In this study, we found that the average AGB of the study area is lower than that of the typical subtropical forest (Fig. 1). In the study area, there is a large proportion of secondary forests, and the distribution of age classes is uneven; it was composed of young and middle age forests, with few dominant and mature and over-mature forests. For forests with a high AGB value, saturation is the main reason for AGB underestimation based on remote sensing data. Because of the small number of plots with a high AGB value in this study, this problem is not fully reflected. How to improve the estimation accuracy of high AGB forest is still an important topic to be addressed in the future research. Li et al. established a linear dummy variable model to improve the AGB estimation accuracy according to the difference of forest canopy density¹⁸; Li et al. built an estimation model based on forest type to improve the AGB estimation accuracy²⁵. In addition, remote sensing data with higher spatial and radiometric resolution, such as LIDAR data and hyperspectral data, or the approach of mixed pixel decomposition, data cleaning, and variable selection, may be solutions for AGB estimation.

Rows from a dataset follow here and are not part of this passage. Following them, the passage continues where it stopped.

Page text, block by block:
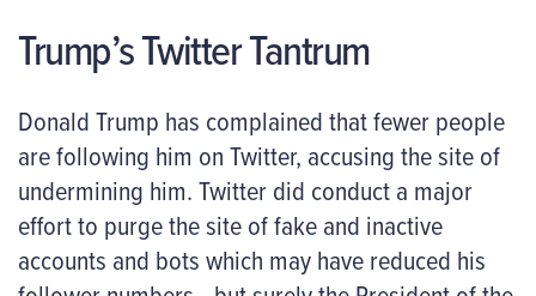
Trump’s Twitter Tantrum
Donald Trump has complained that fewer people
are following him on Twitter, accusing the site of
undermining him. Twitter did conduct a major
effort to purge the site of fake and inactive
accounts and bots which may have reduced his
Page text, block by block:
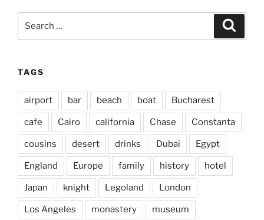
TAGS
airport bar beach boat Bucharest
cafe Cairo california Chase Constanta
cousins desert drinks Dubai Egypt
England Europe family history hotel
Japan knight Legoland London
Los Angeles monastery museum
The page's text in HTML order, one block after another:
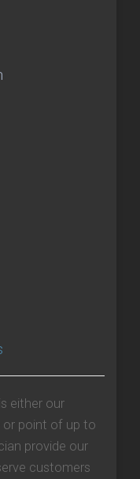
either our
or point of up to
provide our
customers
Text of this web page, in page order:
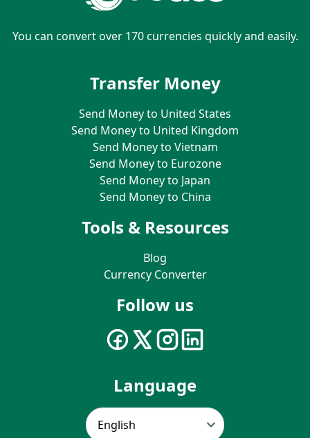
You can convert over 170 currencies quickly and easily.
Transfer Money
Send Money to United States
Send Money to United Kingdom
Send Money to Vietnam
Send Money to Eurozone
Send Money to Japan
Send Money to China
Tools & Resources
Blog
Currency Converter
Follow us
Language
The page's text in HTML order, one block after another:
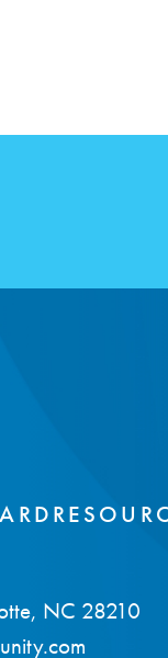
NC 28210
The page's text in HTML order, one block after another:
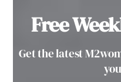
Free
Get the latest
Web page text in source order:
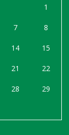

Potential of optical and SAR images synergy for AGB estimation

Optical images have been applied to estimate forest AGB in the earlier studies, but the previous results showed that the penetrability of optical signals is weak. Therefore, the optical signals mainly record the horizontal structure of the forest⁵². However, the forest AGB is dominated by stem and branch biomass, so the optical data obviously shows its drawbacks for forest AGB estimation. For a specific wavelength of microwave, the SAR signals can penetrate forest canopy and record the vertical structure information, especially the long wave SAR, such as L-band and P-band, has the stronger penetration ability. However, the SAR signal is susceptible to terrain and is easily saturated when the canopy density is too high or biomass is too large, which decreases the accuracy of forest structure parameters extraction^10,11. Therefore, using the combination of optical and SAR data to extract parameters for forest AGB estimation is a new approach.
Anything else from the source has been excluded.